● ABOUT THIS EXERCISE: Set down, word for word, only the lines from the start of the records through the line bearing "给出N个整数，对着N个整数进行排序。 (60, 51)"; include no pictures.

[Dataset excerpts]
*** Block opens ***

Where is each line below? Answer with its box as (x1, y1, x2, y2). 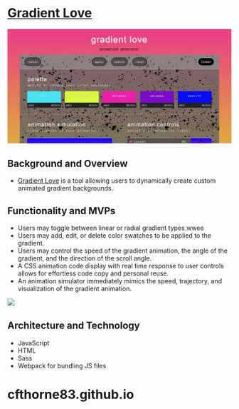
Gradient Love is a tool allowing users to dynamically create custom (17, 176, 216, 185)
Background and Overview (7, 157, 128, 169)
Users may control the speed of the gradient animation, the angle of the (17, 246, 228, 255)
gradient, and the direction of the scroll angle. (17, 253, 152, 262)
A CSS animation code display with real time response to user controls (17, 261, 224, 270)
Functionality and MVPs (7, 205, 116, 217)
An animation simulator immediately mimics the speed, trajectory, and (17, 276, 223, 285)
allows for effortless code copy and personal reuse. (17, 269, 169, 278)
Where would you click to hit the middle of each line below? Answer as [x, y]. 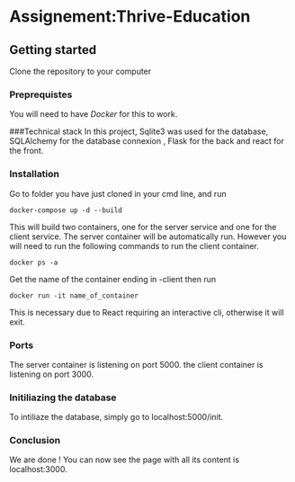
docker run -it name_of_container [74, 295]
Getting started [53, 50]
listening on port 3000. [52, 374]
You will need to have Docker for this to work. [94, 114]
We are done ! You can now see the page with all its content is [125, 460]
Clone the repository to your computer [80, 71]
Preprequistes [41, 94]
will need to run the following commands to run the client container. [134, 245]
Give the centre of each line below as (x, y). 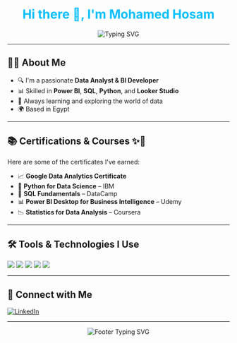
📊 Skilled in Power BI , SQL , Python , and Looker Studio (98, 90)
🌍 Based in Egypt (43, 109)
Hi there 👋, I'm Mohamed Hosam (119, 14)
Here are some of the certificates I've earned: (73, 162)
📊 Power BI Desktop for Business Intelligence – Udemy (99, 201)
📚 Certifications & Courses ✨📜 (77, 142)
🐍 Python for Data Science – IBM (66, 186)
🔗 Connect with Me (50, 295)
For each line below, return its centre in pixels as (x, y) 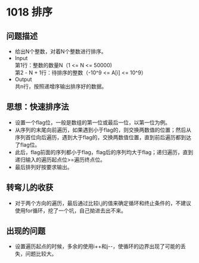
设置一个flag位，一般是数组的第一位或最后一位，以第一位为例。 (93, 122)
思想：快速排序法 (38, 107)
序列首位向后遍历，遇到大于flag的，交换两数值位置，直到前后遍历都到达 (103, 137)
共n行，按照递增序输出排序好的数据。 (61, 86)
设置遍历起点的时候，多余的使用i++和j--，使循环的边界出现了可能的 (97, 246)
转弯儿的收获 (30, 188)
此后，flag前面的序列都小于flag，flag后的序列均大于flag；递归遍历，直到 (104, 152)
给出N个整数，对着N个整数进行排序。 (60, 51)
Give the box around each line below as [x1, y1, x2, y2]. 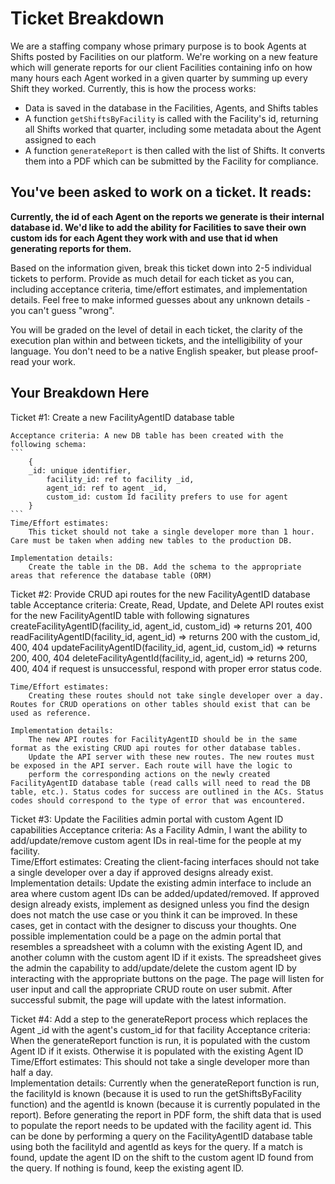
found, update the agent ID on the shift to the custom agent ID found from [10, 1151, 314, 1163]
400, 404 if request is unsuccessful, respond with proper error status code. [10, 662, 322, 674]
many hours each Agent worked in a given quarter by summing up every [10, 72, 308, 84]
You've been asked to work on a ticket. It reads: [10, 184, 312, 201]
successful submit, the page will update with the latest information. [10, 993, 287, 1006]
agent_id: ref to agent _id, [46, 483, 168, 493]
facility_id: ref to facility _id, [46, 474, 195, 484]
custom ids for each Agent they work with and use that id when [10, 232, 278, 244]
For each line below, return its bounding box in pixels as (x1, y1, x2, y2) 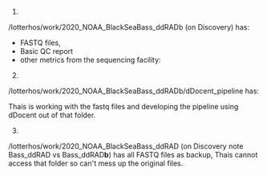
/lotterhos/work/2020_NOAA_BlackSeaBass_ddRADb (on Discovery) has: (8, 23, 250, 31)
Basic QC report (19, 47, 74, 55)
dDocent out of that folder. (8, 110, 96, 120)
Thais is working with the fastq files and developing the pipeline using (8, 102, 239, 111)
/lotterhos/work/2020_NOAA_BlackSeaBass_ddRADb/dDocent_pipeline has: (8, 86, 259, 96)
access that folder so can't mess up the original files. (8, 158, 184, 168)
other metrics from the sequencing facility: (19, 55, 162, 64)
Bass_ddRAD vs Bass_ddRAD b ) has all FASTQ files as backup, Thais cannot (8, 150, 258, 159)
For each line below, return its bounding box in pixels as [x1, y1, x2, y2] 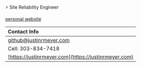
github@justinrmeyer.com [8, 37, 70, 43]
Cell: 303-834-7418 [8, 45, 60, 52]
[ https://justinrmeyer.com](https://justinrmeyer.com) [8, 53, 134, 60]
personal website [5, 16, 42, 22]
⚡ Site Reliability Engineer [5, 4, 59, 10]
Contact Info [8, 28, 39, 35]
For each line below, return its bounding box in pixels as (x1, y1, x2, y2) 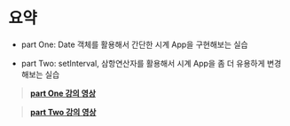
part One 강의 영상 (29, 88, 97, 98)
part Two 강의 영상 (29, 106, 97, 117)
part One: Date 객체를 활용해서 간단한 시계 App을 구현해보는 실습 (20, 39, 249, 50)
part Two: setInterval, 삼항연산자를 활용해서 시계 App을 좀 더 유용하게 (20, 58, 265, 68)
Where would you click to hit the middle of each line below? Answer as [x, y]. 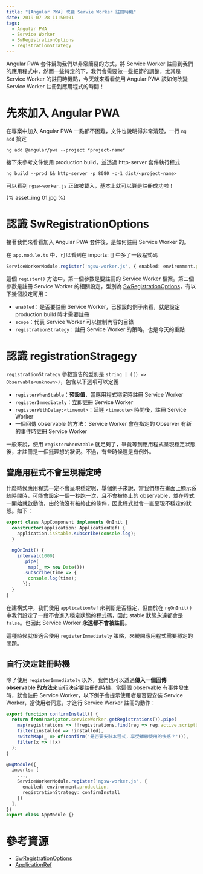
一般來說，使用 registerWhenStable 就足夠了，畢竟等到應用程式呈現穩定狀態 [101, 444]
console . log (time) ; [53, 578]
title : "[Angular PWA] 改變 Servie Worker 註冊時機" [71, 12]
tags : [13, 23]
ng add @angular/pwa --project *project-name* [66, 150]
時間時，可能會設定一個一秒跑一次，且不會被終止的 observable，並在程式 [103, 496]
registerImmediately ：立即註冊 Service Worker [74, 402]
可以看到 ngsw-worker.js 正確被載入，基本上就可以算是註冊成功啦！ [90, 185]
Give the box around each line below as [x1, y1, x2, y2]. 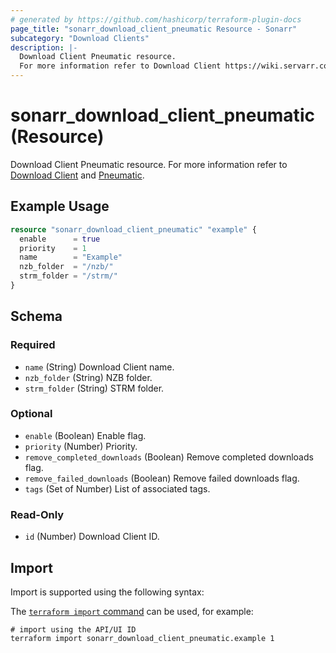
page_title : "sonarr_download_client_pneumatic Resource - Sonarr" [10, 24, 298, 34]
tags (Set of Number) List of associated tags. [24, 482, 211, 495]
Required [10, 338, 56, 352]
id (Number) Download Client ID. [24, 531, 160, 543]
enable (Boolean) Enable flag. [24, 429, 147, 441]
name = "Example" [19, 252, 123, 263]
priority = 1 [19, 243, 87, 253]
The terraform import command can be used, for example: [10, 605, 254, 617]
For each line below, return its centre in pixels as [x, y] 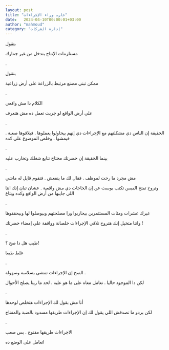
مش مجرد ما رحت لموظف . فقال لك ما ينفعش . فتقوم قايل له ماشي [71, 178]
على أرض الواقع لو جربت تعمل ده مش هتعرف [49, 113]
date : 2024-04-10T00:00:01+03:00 [43, 19]
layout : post [19, 10]
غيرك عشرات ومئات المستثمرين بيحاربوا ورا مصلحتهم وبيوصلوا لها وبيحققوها [78, 213]
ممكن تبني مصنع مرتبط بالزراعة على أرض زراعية [52, 83]
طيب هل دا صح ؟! [22, 243]
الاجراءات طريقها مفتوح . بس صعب [39, 332]
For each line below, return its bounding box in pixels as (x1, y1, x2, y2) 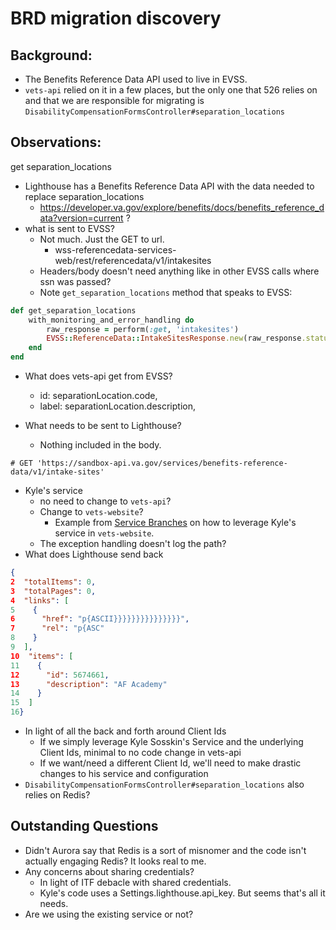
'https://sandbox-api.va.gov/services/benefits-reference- (36, 458, 288, 469)
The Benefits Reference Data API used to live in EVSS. (24, 73, 248, 85)
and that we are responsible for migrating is (24, 95, 205, 106)
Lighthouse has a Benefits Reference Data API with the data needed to (24, 180, 315, 192)
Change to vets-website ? (39, 506, 144, 518)
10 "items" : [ (10, 651, 74, 661)
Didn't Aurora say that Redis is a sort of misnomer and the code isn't (24, 844, 307, 856)
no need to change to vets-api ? (39, 495, 172, 507)
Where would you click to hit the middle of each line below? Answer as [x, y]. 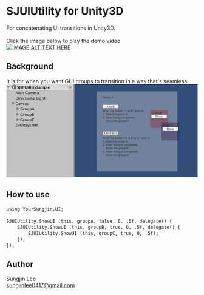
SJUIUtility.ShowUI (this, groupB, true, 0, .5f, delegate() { [99, 228]
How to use [28, 195]
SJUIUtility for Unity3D [65, 11]
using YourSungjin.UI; [35, 209]
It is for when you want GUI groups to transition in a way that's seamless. [98, 81]
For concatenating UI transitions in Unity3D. [61, 28]
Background [30, 66]
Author [20, 264]
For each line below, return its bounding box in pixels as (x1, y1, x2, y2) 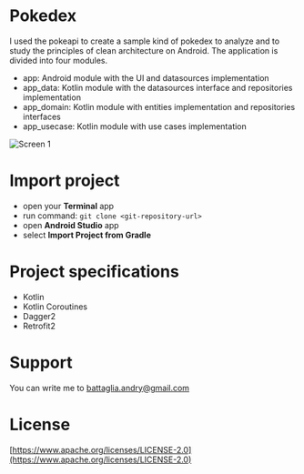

*** Block closes ***

● TASK OUTPUT:
Where is each line below? Answer with its box as (x1, y1, x2, y2). 
Gradient Love is a tool allowing users to dynamically create custom (17, 176, 216, 185)
Background and Overview (7, 157, 128, 169)
Users may control the speed of the gradient animation, the angle of the (17, 246, 228, 255)
gradient, and the direction of the scroll angle. (17, 253, 152, 262)
A CSS animation code display with real time response to user controls (17, 261, 224, 270)
Functionality and MVPs (7, 205, 116, 217)
An animation simulator immediately mimics the speed, trajectory, and (17, 276, 223, 285)
allows for effortless code copy and personal reuse. (17, 269, 169, 278)
Where would you click to hit the middle of each line below? Answer as [x, y]. 
docker run -it name_of_container [74, 295]
Getting started [53, 50]
listening on port 3000. [52, 374]
You will need to have Docker for this to work. [94, 114]
We are done ! You can now see the page with all its content is [125, 460]
Clone the repository to your computer [80, 71]
Preprequistes [41, 94]
will need to run the following commands to run the client container. [134, 245]
Give the centre of each line below as (x, y). 
📊 Skilled in Power BI , SQL , Python , and Looker Studio (98, 90)
🌍 Based in Egypt (43, 109)
Hi there 👋, I'm Mohamed Hosam (119, 14)
Here are some of the certificates I've earned: (73, 162)
📊 Power BI Desktop for Business Intelligence – Udemy (99, 201)
📚 Certifications & Courses ✨📜 (77, 142)
🐍 Python for Data Science – IBM (66, 186)
🔗 Connect with Me (50, 295)
For each line below, return its centre in pixels as (x, y) 
设置一个flag位，一般是数组的第一位或最后一位，以第一位为例。 (93, 122)
思想：快速排序法 (38, 107)
序列首位向后遍历，遇到大于flag的，交换两数值位置，直到前后遍历都到达 (103, 137)
共n行，按照递增序输出排序好的数据。 (61, 86)
设置遍历起点的时候，多余的使用i++和j--，使循环的边界出现了可能的 (97, 246)
转弯儿的收获 (30, 188)
此后，flag前面的序列都小于flag，flag后的序列均大于flag；递归遍历，直到 (104, 152)
给出N个整数，对着N个整数进行排序。 (60, 51)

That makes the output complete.